The family’s state of hunger made their corpses fairly light, and it wasn’t long before Rapp had both the man and woman lying neatly in the shade of the barn. Dragging the boy’s lifeless body would have been more in character for a Toronto lawyer, but he couldn’t bring himself to do it. Instead he scooped him up and carried him through the heat to his parents.

Rapp’s next task turned out to be to pull the Tigr into the barn, which he did with the appropriate amount of gear grinding. They weren’t exactly in a high-traffic area, but his captors figured an abundance of caution was warranted. Support for government forces in this region would be spotty at best.

When Rapp finally was allowed to enter the relative cool of the house, he found the other man in the process of disconnecting a call on his satellite phone.

“The Russians are sending men in a civilian vehicle,” he said in Arabic.

“Are they going to bring us enough fuel to get back?” the driver asked.

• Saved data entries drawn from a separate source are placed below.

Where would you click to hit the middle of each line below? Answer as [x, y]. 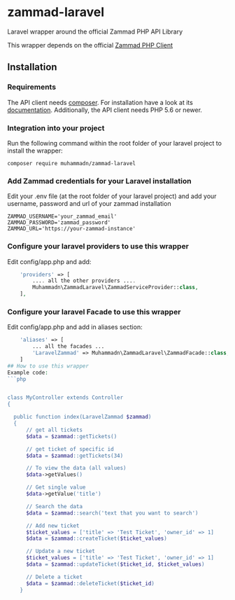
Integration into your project [56, 128]
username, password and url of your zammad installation [89, 204]
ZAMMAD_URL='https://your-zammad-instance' [72, 229]
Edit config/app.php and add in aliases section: [75, 327]
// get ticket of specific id [70, 449]
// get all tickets [54, 430]
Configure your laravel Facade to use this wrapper [94, 312]
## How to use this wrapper [48, 366]
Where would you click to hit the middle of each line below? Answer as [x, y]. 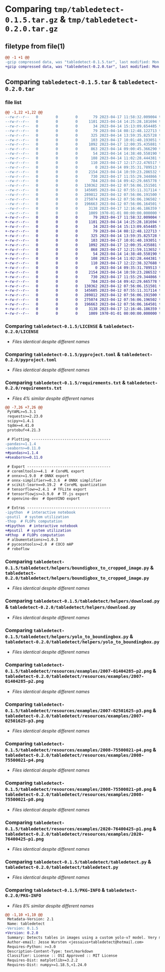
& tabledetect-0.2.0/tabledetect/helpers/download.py [70, 607]
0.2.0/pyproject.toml [31, 360]
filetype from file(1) [35, 46]
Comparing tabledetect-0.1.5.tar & [61, 82]
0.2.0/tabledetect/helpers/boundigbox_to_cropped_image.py [77, 578]
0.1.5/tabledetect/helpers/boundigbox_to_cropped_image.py [77, 568]
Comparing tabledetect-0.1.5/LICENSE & [54, 326]
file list [14, 102]
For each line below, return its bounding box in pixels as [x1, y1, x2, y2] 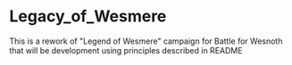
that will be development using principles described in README [9, 45, 243, 55]
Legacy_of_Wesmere [9, 6, 167, 27]
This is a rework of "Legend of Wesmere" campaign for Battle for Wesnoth [9, 36, 283, 46]
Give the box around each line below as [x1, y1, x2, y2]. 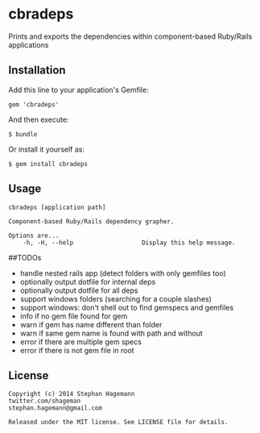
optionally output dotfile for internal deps [19, 277, 156, 286]
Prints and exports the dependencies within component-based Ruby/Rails [8, 31, 253, 41]
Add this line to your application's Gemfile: [8, 85, 149, 94]
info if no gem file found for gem [19, 311, 128, 321]
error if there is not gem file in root [19, 345, 134, 355]
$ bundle [8, 130, 38, 138]
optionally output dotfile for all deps [19, 285, 138, 295]
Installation [8, 64, 66, 77]
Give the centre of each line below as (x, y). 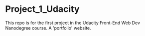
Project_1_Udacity (42, 9)
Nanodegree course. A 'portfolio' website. (48, 28)
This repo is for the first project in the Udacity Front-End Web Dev (73, 23)
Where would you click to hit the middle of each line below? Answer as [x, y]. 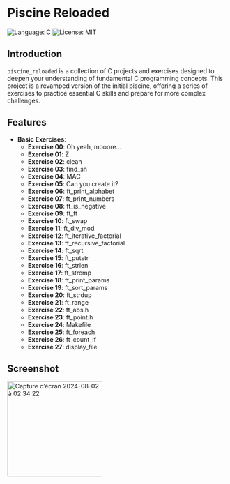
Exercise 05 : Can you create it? [73, 183]
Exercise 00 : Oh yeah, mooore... [75, 146]
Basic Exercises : [41, 139]
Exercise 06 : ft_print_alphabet [71, 191]
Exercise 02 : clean [55, 161]
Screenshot [33, 369]
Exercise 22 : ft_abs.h [58, 310]
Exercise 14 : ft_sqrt [55, 250]
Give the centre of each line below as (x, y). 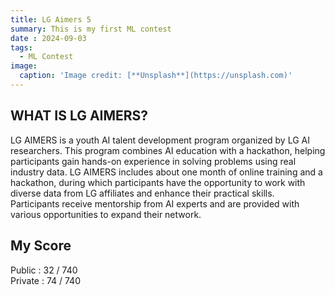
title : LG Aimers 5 (51, 19)
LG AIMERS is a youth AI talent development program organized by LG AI (160, 140)
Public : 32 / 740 (44, 270)
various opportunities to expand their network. (106, 214)
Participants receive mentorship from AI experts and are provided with (155, 203)
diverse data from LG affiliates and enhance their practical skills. (142, 193)
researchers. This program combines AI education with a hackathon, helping (168, 150)
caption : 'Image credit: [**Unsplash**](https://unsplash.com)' (156, 76)
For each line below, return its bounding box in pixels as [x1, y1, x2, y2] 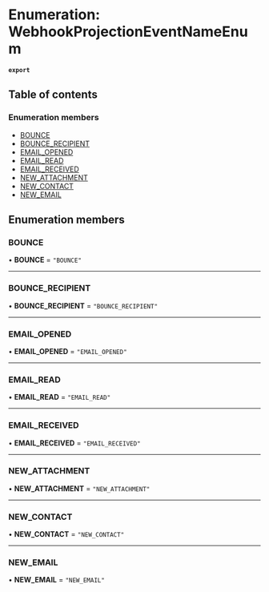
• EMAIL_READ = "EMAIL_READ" [8, 393, 111, 402]
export [8, 66, 30, 74]
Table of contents [8, 88, 98, 102]
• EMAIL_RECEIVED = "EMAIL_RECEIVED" [8, 438, 142, 448]
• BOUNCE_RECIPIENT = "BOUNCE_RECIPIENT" [8, 300, 159, 310]
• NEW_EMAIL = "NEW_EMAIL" [8, 575, 106, 585]
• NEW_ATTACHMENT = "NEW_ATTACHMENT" [8, 483, 151, 493]
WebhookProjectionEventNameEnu [8, 22, 248, 41]
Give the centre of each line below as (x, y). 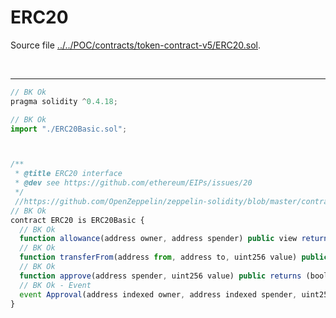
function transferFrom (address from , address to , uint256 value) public (174, 257)
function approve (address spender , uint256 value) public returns (160, 276)
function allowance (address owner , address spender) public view (158, 239)
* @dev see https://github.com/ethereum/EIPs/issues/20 (133, 183)
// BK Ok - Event (55, 285)
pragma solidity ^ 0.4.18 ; (64, 101)
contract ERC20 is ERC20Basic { (77, 220)
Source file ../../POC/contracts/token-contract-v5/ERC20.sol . (136, 45)
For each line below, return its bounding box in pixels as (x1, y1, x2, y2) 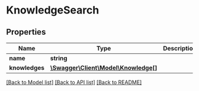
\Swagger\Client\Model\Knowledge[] (50, 64, 158, 72)
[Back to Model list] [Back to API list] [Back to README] (6, 79, 142, 86)
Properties (6, 27, 46, 37)
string (50, 54, 68, 62)
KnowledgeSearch (6, 4, 99, 17)
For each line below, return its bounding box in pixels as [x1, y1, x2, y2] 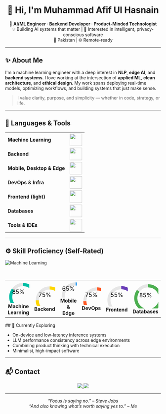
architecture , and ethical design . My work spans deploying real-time [5, 80, 147, 86]
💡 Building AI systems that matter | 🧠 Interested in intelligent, [12, 26, 136, 32]
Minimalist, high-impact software [12, 348, 80, 354]
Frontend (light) [7, 193, 45, 200]
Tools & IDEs [7, 221, 38, 228]
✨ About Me [5, 56, 43, 65]
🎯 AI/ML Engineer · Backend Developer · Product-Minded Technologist [9, 21, 157, 27]
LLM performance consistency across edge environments [12, 337, 130, 343]
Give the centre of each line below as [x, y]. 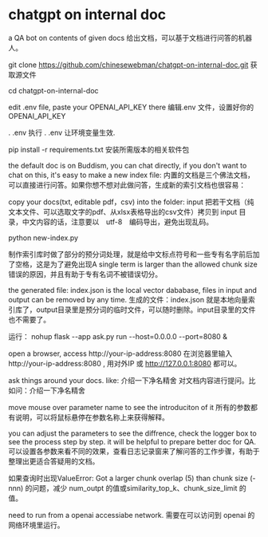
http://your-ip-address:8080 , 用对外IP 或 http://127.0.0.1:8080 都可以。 [125, 363]
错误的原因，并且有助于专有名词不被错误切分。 [85, 274]
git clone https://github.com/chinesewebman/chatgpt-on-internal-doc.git [128, 65]
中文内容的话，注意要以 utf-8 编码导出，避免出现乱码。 [118, 222]
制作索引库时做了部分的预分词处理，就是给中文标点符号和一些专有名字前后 [130, 254]
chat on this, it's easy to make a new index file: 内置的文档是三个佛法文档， [132, 175]
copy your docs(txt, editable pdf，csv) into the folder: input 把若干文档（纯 [131, 202]
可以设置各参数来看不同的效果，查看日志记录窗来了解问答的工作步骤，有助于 [134, 451]
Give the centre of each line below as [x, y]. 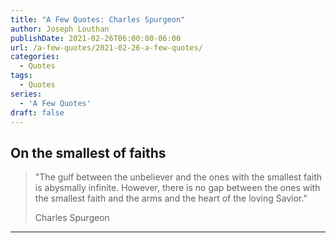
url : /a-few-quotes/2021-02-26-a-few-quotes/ [106, 47]
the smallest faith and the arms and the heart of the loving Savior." [171, 198]
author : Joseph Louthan [60, 29]
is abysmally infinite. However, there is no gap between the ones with [177, 188]
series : [26, 94]
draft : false [37, 112]
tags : [21, 76]
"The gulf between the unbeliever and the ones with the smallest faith [178, 177]
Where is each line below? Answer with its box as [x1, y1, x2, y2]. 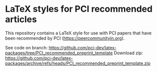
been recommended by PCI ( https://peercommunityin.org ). [5, 35, 125, 41]
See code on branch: [5, 45, 48, 50]
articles [5, 14, 37, 25]
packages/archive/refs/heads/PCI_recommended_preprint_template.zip [5, 60, 151, 66]
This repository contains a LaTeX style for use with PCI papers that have [5, 30, 152, 36]
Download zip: [114, 50, 143, 56]
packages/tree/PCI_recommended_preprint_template [5, 50, 113, 56]
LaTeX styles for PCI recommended [5, 3, 153, 15]
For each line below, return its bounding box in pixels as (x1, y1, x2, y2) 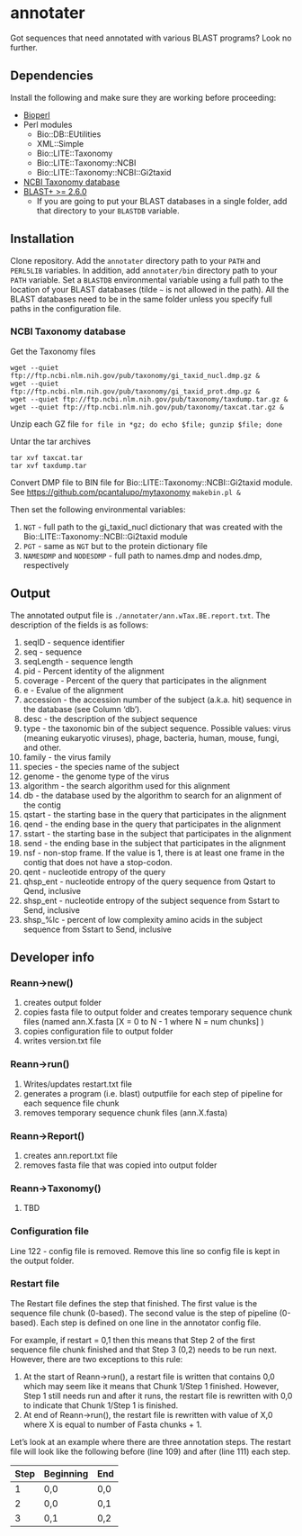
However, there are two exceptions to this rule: (10, 1353, 183, 1364)
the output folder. (10, 1255, 75, 1266)
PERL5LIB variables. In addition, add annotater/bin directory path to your (10, 265, 278, 276)
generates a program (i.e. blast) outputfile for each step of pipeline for (22, 1088, 283, 1098)
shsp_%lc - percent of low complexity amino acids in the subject (22, 914, 263, 925)
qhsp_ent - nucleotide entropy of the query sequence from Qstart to (22, 876, 276, 887)
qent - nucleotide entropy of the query (22, 866, 166, 877)
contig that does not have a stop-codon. (22, 856, 173, 867)
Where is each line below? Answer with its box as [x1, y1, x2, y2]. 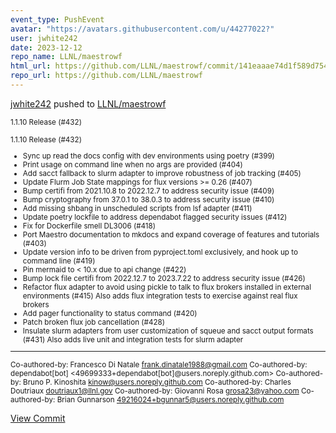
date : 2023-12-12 [10, 42, 83, 53]
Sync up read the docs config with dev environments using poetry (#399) [22, 151, 275, 161]
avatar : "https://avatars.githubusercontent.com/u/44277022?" [10, 24, 275, 34]
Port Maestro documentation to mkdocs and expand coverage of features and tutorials [22, 229, 320, 240]
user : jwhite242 [10, 33, 78, 43]
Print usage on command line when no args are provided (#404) [22, 159, 243, 170]
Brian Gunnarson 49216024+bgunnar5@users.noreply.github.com [56, 395, 285, 405]
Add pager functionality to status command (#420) [22, 308, 198, 318]
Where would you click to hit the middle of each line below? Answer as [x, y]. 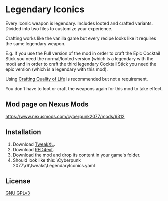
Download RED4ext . [33, 149]
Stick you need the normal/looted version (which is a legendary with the [79, 58]
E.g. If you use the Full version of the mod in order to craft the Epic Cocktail [83, 53]
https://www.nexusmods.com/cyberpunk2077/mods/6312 [65, 116]
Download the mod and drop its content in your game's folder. [76, 155]
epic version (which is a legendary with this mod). [57, 69]
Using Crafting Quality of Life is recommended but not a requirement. [77, 79]
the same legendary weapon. [35, 43]
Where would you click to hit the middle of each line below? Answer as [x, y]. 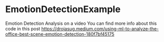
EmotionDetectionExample [63, 9]
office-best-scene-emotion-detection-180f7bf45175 [60, 34]
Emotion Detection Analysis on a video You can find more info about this [81, 23]
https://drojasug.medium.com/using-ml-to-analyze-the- [100, 28]
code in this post [23, 28]
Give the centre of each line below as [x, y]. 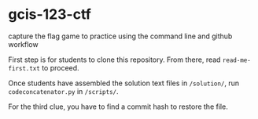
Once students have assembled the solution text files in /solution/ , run [124, 83]
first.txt [24, 68]
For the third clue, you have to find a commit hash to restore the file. [118, 106]
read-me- [237, 60]
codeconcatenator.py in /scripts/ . [64, 91]
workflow [23, 44]
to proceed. [61, 67]
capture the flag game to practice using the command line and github [120, 36]
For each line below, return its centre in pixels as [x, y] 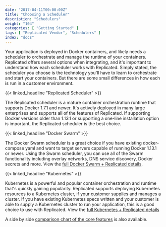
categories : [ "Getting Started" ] [42, 28]
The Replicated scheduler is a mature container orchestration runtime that [81, 102]
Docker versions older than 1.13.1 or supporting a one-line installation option [82, 118]
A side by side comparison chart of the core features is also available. [76, 219]
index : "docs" [20, 38]
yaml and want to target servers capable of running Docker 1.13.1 [91, 148]
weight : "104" [20, 24]
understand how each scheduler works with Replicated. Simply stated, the [81, 67]
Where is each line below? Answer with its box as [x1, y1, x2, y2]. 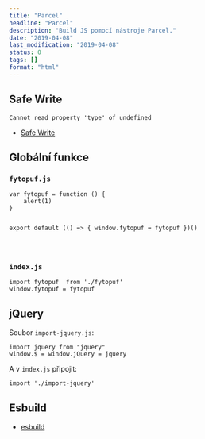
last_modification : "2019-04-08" [9, 41, 120, 49]
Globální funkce [9, 150, 90, 164]
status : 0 [9, 48, 42, 56]
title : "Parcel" [9, 11, 63, 20]
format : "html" [9, 64, 60, 71]
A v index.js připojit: [9, 364, 78, 374]
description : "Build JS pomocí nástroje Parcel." [9, 26, 177, 34]
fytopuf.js [9, 174, 51, 183]
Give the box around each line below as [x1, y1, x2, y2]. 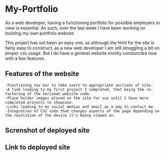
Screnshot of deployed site [5, 126, 90, 135]
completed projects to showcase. [5, 100, 74, 105]
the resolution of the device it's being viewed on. [5, 113, 116, 118]
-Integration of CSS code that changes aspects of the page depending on [5, 108, 160, 114]
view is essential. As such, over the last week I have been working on [5, 25, 146, 31]
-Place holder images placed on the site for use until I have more [5, 95, 149, 100]
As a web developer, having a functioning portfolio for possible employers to [5, 20, 160, 26]
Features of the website [5, 70, 79, 78]
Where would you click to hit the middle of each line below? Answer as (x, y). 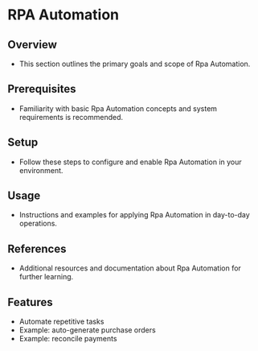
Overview (33, 45)
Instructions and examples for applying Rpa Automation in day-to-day (134, 215)
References (37, 248)
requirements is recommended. (71, 117)
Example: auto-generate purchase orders (87, 330)
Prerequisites (42, 89)
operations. (38, 224)
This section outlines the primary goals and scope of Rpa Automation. (135, 64)
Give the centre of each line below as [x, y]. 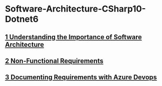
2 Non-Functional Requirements [54, 61]
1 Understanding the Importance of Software [74, 37]
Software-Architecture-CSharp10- [75, 9]
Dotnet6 [22, 19]
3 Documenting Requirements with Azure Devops [81, 78]
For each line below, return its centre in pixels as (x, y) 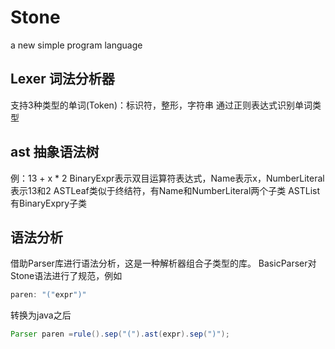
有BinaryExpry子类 (49, 203)
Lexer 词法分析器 (62, 79)
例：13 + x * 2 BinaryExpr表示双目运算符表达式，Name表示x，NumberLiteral (167, 178)
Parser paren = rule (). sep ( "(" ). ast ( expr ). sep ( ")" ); (120, 334)
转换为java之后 (41, 315)
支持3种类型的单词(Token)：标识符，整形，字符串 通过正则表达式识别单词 (161, 105)
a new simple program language (76, 45)
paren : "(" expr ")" (48, 295)
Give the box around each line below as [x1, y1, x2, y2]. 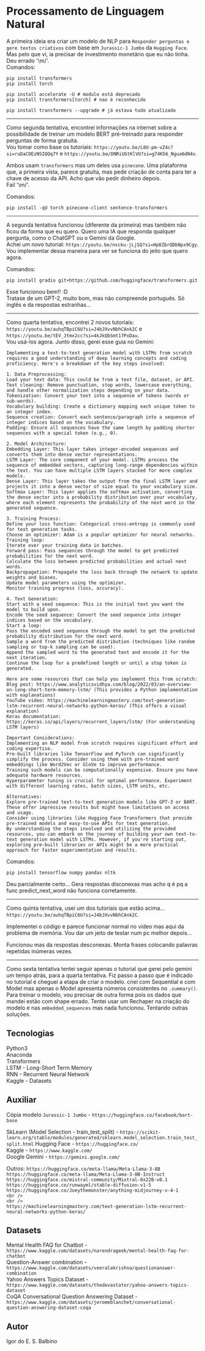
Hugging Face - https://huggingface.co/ [35, 1140, 139, 1147]
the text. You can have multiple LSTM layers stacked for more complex [6, 467, 192, 474]
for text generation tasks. [6, 526, 78, 532]
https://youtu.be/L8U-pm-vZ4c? [93, 144, 174, 150]
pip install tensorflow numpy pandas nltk [6, 870, 116, 876]
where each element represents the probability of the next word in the [6, 499, 195, 505]
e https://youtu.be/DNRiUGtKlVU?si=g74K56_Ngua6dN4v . [59, 150, 197, 157]
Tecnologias [6, 1028, 54, 1039]
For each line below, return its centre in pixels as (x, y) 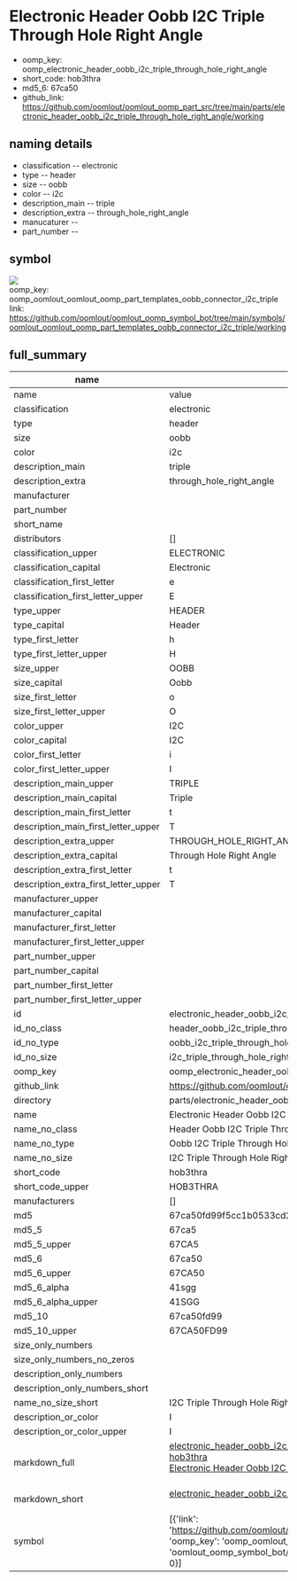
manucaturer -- (50, 222)
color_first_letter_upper (62, 769)
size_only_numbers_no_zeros (74, 1359)
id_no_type (36, 1043)
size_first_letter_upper (60, 712)
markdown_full (44, 1462)
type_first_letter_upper (61, 654)
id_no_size (35, 1057)
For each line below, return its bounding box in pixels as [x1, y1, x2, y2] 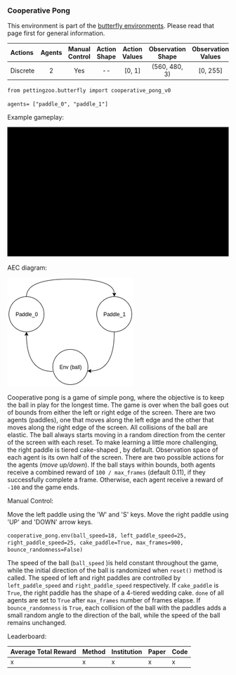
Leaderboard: [7, 632, 47, 641]
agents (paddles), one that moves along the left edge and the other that [7, 415, 214, 424]
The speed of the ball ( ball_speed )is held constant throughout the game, [7, 558, 219, 567]
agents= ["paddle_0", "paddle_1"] [7, 101, 109, 108]
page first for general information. [7, 29, 105, 37]
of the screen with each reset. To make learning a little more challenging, [7, 438, 218, 446]
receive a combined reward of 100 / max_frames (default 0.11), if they [7, 467, 206, 477]
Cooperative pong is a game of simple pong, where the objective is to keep [7, 393, 225, 401]

“No. They say that’s our problem.”

“Our problem? How many men did we lose in Saraqib? And how many more will we lose when the jihadists get another taste of our blood? The city’s going to burn and do you know who’s going to have to go in there and put it out? Not those old women from Russia. Us.” He spat on the dirt floor. “If they wanted this Canadian bastard, they should have gotten him themselves.”

The other man just shrugged, unimpressed by his comrade’s outburst.

“So, we wait?”

“Yes. We wait. They say two hours.”

Both looked in Rapp’s direction, but he just stared blankly back at them.

“We should kill this piece of shit,” the driver said. “Tell the Russians that he got hit on the way out.”

The other man shook his head. “I just told General Khalaf that he’s unharmed.”

“Then we just sit here babysitting him for the next two hours and then walk home?”